Property at risk, Canada's rebel Anglicans warned

OTTAWA (Reuters) - The Anglican Church of Canada has warned conservative members who split with the Canadian church in protest against the blessing of same-sex unions, that they will lose their church buildings and church funds.

“Individuals who choose to leave the church over contentious issues cannot take property or other assets with them,” Archbishop Fred Hiltz wrote his bishops this week, in a letter the church published in a news release on Friday.

Hiltz’s remarks come as the Canadian denomination’s largest congregation, St. John’s Shaughnessy in Vancouver, voted overwhelmingly on Wednesday to leave and put itself under the authority of conservative Anglican churches in South America.

Other rebel congregations, in Ottawa and elsewhere, are considering similar moves, echoing a battle being fought across the worldwide Anglican Church over homosexuality.

Hiltz’s warning shot foreshadowed the sort of court battles being fought in the United States between conservative congregations and the liberal Episcopal Church, the U.S. branch of the Anglican Church.

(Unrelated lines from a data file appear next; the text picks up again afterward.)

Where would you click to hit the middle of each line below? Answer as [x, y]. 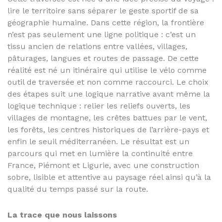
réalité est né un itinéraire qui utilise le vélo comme [107, 70]
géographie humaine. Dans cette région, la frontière [106, 23]
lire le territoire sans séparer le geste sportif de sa [103, 11]
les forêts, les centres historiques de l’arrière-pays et [108, 130]
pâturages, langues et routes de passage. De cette [103, 58]
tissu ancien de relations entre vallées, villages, [97, 46]
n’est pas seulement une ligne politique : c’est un [102, 34]
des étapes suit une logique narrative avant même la [109, 94]
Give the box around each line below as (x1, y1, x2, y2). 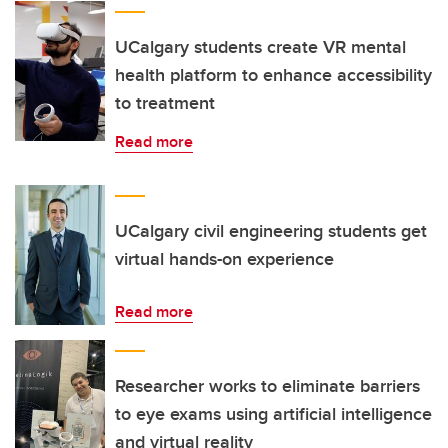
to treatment (115, 90, 215, 116)
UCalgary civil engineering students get (115, 218, 427, 244)
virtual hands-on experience (115, 246, 334, 272)
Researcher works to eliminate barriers (115, 373, 420, 399)
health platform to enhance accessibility (115, 62, 432, 88)
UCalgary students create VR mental (115, 34, 406, 60)
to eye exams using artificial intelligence (115, 401, 432, 427)
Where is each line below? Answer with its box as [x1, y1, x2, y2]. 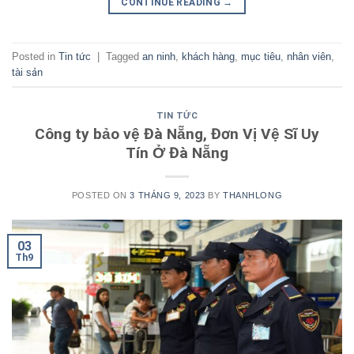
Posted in [12, 50, 58, 62]
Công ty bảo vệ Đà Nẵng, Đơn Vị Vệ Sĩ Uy [35, 124, 319, 143]
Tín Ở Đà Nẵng [126, 143, 228, 162]
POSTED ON [71, 190, 130, 200]
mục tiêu [241, 50, 281, 62]
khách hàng [182, 50, 235, 62]
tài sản [12, 66, 43, 78]
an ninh [142, 50, 175, 62]
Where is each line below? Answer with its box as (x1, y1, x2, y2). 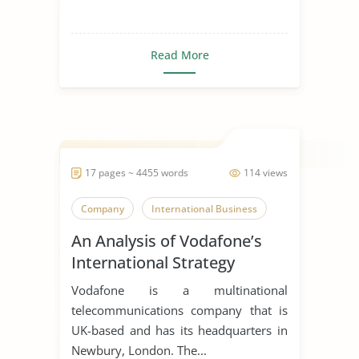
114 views (244, 165, 288, 179)
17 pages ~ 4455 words (85, 165, 188, 179)
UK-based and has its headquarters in (71, 321, 288, 338)
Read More (150, 46, 209, 63)
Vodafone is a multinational (71, 281, 288, 298)
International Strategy (71, 251, 235, 273)
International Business (151, 201, 257, 216)
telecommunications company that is (71, 301, 288, 318)
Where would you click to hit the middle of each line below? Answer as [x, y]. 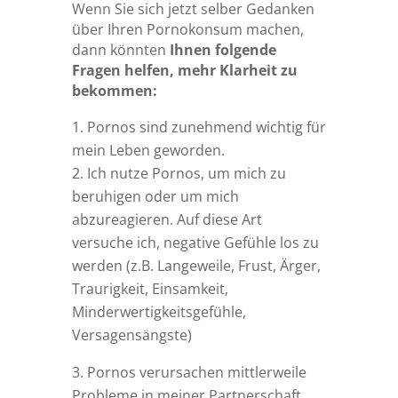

Archbishop Hiltz made it clear in his letter he is prepared to take legal action. “My hope is that no parish will take action that would compel parish or diocesan leaders to resolve property disputes in the civil courts,” he wrote.

St. John’s Shaughnessy believes it has strong legal arguments to stay in its 75-year-old building -- it was independently incorporated and built with local members’ funds -- and it has marshaled a C$1 million ($1 million) fund to fight in court if necessary.

“We would defend the building. We would continue our services. I suppose if we couldn’t get into the building, we would hold our services out on the grass or something like that,” St. John’s Shaughnessy spokeswoman Lesley Bentley said.

The local bishop, Michael Ingham, has changed the locks of other churches that left after he started authorizing the blessing of same-sex unions in 2002.

Bentley said it would be difficult for Ingham to try to shut out the 1,000 people that attend services and Sunday school at her congregation each week.

One of the problems facing the Anglican Church of Canada is that its finances have been dwindling along with attendance, so it has an incentive to try to keep valuable property in the fold.

The issue of homosexuality -- from same-sex marriages to the ordination of a gay bishop -- threatens to tear the Anglican Church apart, with the mainline Canadian and U.S. branches largely arrayed against more conservative elements in Africa, Latin America and elsewhere.

Same-sex marriage is legal in Canada, but religious organizations are not required to perform the ceremonies.

There are about 800,000 registered Anglicans in the country.

The leader of the worldwide Anglican Communion, Archbishop of Canterbury Rowan Williams, said in January he could not sanction, but he also could not block, conservative congregations leaving their national churches and joining foreign units.

Hiltz said in his letter it was unnecessary to follow this route.

St. John’s Shaughnessy spokeswoman Bentley said the dispute went beyond the issue of homosexuality. She said Bishop Ingham questioned scriptural authority and whether Jesus was the only way to God, an idea St. John’s is committed to upholding.